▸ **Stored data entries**
------------------------------

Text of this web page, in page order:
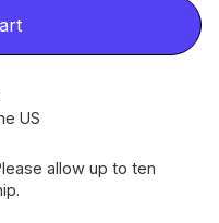
US
allow up to ten
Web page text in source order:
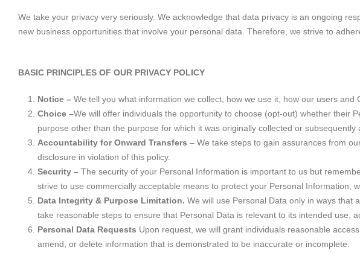
We take your privacy very seriously. We acknowledge that data privacy is an ongoing
new business opportunities that involve your personal data. Therefore, we strive to
BASIC PRINCIPLES OF OUR PRIVACY POLICY
Notice – We tell you what information we collect, how we use it, how our users and
Choice –We will offer individuals the opportunity to choose (opt-out) whether their
purpose other than the purpose for which it was originally collected or subsequently
Accountability for Onward Transfers – We take steps to gain assurances from
disclosure in violation of this policy.
Security – The security of your Personal Information is important to us but
strive to use commercially acceptable means to protect your Personal Information,
Data Integrity & Purpose Limitation. We will use Personal Data only in ways that
take reasonable steps to ensure that Personal Data is relevant to its intended use,
Personal Data Requests Upon request, we will grant individuals reasonable
amend, or delete information that is demonstrated to be inaccurate or incomplete.
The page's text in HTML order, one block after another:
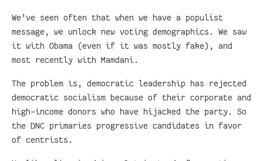
We’ve seen often that when we have a populist
message, we unlock new voting demographics. We saw
it with Obama (even if it was mostly fake), and
most recently with Mamdani.
The problem is, democratic leadership has rejected
democratic socialism because of their corporate and
high-income donors who have hijacked the party. So
the DNC primaries progressive candidates in favor
of centrists.
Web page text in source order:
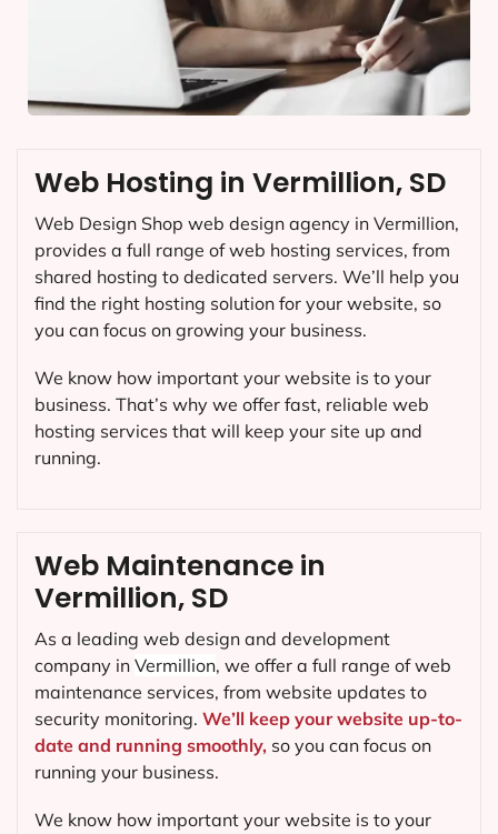
Web Maintenance in
Vermillion, SD
As a leading web design and development
company in Vermillion, we offer a full range of web
maintenance services, from website updates to
security monitoring. We’ll keep your website up-to-
date and running smoothly, so you can focus on
running your business.
We know how important your website is to your
Web Hosting in Vermillion, SD
Web Design Shop web design agency in Vermillion,
provides a full range of web hosting services, from
shared hosting to dedicated servers. We’ll help you
find the right hosting solution for your website, so
you can focus on growing your business.
We know how important your website is to your
business. That’s why we offer fast, reliable web
hosting services that will keep your site up and
running.
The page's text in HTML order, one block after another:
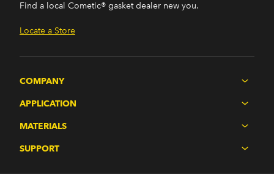
Find a local Cometic® gasket dealer new you.
Locate a Store
COMPANY
APPLICATION
MATERIALS
SUPPORT
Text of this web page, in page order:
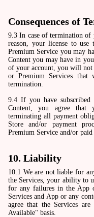
Consequences of
9.3 In case of termination
reason, your license to
Premium Service you may
Content you may have in
of your account, you will not
or Premium Services that
termination.
9.4 If you have
Content, you agree that
terminating all payment
Store and/or payment
Premium Service and/or paid
10. Liability
10.1 We are not liable for
the Services, your ability to
for any failures in the App
Services and App or any
agree that the Services
Available" basis.
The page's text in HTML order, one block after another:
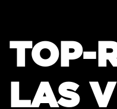
TOP-
LAS
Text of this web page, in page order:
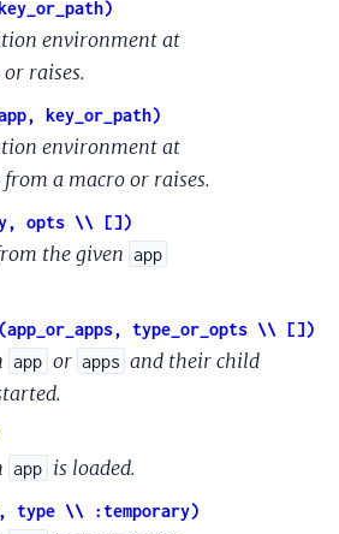
environment at
raises.
key_or_path)
environment at
a macro or raises.
opts \\ [])
the given app
type_or_opts \\ [])
app or apps and their child
app is loaded.
type \\ :temporary)
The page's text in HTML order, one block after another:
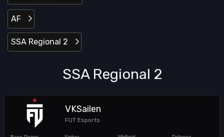
AF
SSA Regional 2
SSA Regional 2
VKSailen
FUT Esports
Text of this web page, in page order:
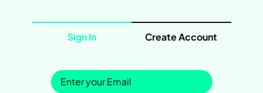
Sign In Create Account
Sign in
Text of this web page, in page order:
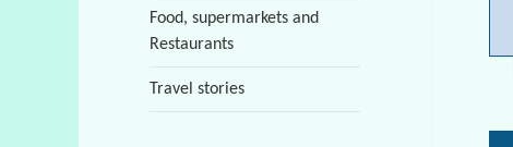
Food, supermarkets and
Restaurants
Travel stories
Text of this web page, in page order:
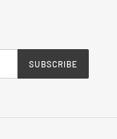
SUBSCRIBE
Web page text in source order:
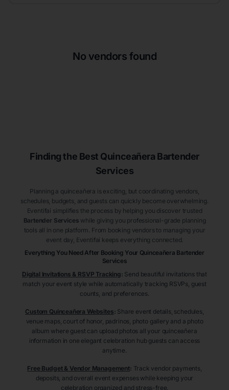
No vendors found
Finding the Best Quinceañera Bartender
Services
Planning a quinceañera is exciting, but coordinating vendors,
schedules, budgets, and guests can quickly become overwhelming.
Eventifai simplifies the process by helping you discover trusted
Bartender Services while giving you professional-grade planning
tools all in one platform. From booking vendors to managing your
event day, Eventifai keeps everything connected.
Everything You Need After Booking Your Quinceañera Bartender
Services
Digital Invitations & RSVP Tracking: Send beautiful invitations that
match your event style while automatically tracking RSVPs, guest
counts, and preferences.
Custom Quinceañera Websites: Share event details, schedules,
venue maps, court of honor, padrinos, photo gallery and a photo
album where guest can upload photos all your quinceañera
information in one elegant celebration hub guests can access
anytime.
Free Budget & Vendor Management: Track vendor payments,
deposits, and overall event expenses while keeping your
celebration organized and stress-free.
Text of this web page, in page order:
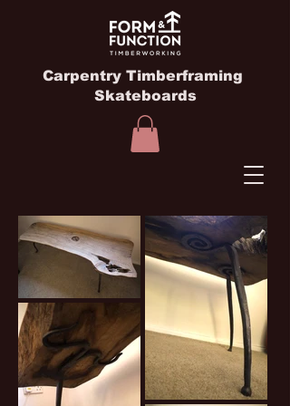
Carpentry Timberframing
Skateboards
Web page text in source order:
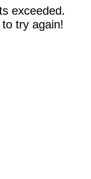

------------------------------

▸ **EXERCISE BRIEF**
Each entry must be retyped word for word, with every image omitted.

▸ **ANSWER TO THIS EXERCISE**
Text of this web page, in page order:
US
allow up to ten
Web page text in source order:
We take your privacy very seriously. We acknowledge that data privacy is an ongoing
new business opportunities that involve your personal data. Therefore, we strive to
BASIC PRINCIPLES OF OUR PRIVACY POLICY
Notice – We tell you what information we collect, how we use it, how our users and
Choice –We will offer individuals the opportunity to choose (opt-out) whether their
purpose other than the purpose for which it was originally collected or subsequently
Accountability for Onward Transfers – We take steps to gain assurances from
disclosure in violation of this policy.
Security – The security of your Personal Information is important to us but
strive to use commercially acceptable means to protect your Personal Information,
Data Integrity & Purpose Limitation. We will use Personal Data only in ways that
take reasonable steps to ensure that Personal Data is relevant to its intended use,
Personal Data Requests Upon request, we will grant individuals reasonable
amend, or delete information that is demonstrated to be inaccurate or incomplete.
The page's text in HTML order, one block after another:
We’ve seen often that when we have a populist
message, we unlock new voting demographics. We saw
it with Obama (even if it was mostly fake), and
most recently with Mamdani.
The problem is, democratic leadership has rejected
democratic socialism because of their corporate and
high-income donors who have hijacked the party. So
the DNC primaries progressive candidates in favor
of centrists.
Web page text in source order:
Web Maintenance in
Vermillion, SD
As a leading web design and development
company in Vermillion, we offer a full range of web
maintenance services, from website updates to
security monitoring. We’ll keep your website up-to-
date and running smoothly, so you can focus on
running your business.
We know how important your website is to your
Web Hosting in Vermillion, SD
Web Design Shop web design agency in Vermillion,
provides a full range of web hosting services, from
shared hosting to dedicated servers. We’ll help you
find the right hosting solution for your website, so
you can focus on growing your business.
We know how important your website is to your
business. That’s why we offer fast, reliable web
hosting services that will keep your site up and
running.
The page's text in HTML order, one block after another:
Find a local Cometic® gasket dealer new you.
Locate a Store
COMPANY
APPLICATION
MATERIALS
SUPPORT
Text of this web page, in page order:
Consequences of
9.3 In case of termination
reason, your license to
Premium Service you may
Content you may have in
of your account, you will not
or Premium Services that
termination.
9.4 If you have
Content, you agree that
terminating all payment
Store and/or payment
Premium Service and/or paid
10. Liability
10.1 We are not liable for
the Services, your ability to
for any failures in the App
Services and App or any
agree that the Services
Available" basis.
The page's text in HTML order, one block after another:
TOP-
LAS
Text of this web page, in page order:
environment at
raises.
key_or_path)
environment at
a macro or raises.
opts \\ [])
the given app
type_or_opts \\ [])
app or apps and their child
app is loaded.
type \\ :temporary)
The page's text in HTML order, one block after another:
AF
SSA Regional 2
SSA Regional 2
VKSailen
FUT Esports
Text of this web page, in page order:
Sign In Create Account
Sign in
Text of this web page, in page order:
Food, supermarkets and
Restaurants
Travel stories
Text of this web page, in page order:
SUBSCRIBE
Web page text in source order:
No vendors found
Finding the Best Quinceañera Bartender
Services
Planning a quinceañera is exciting, but coordinating vendors,
schedules, budgets, and guests can quickly become overwhelming.
Eventifai simplifies the process by helping you discover trusted
Bartender Services while giving you professional-grade planning
tools all in one platform. From booking vendors to managing your
event day, Eventifai keeps everything connected.
Everything You Need After Booking Your Quinceañera Bartender
Services
Digital Invitations & RSVP Tracking: Send beautiful invitations that
match your event style while automatically tracking RSVPs, guest
counts, and preferences.
Custom Quinceañera Websites: Share event details, schedules,
venue maps, court of honor, padrinos, photo gallery and a photo
album where guest can upload photos all your quinceañera
information in one elegant celebration hub guests can access
anytime.
Free Budget & Vendor Management: Track vendor payments,
deposits, and overall event expenses while keeping your
celebration organized and stress-free.
Text of this web page, in page order:
Carpentry Timberframing
Skateboards
Web page text in source order:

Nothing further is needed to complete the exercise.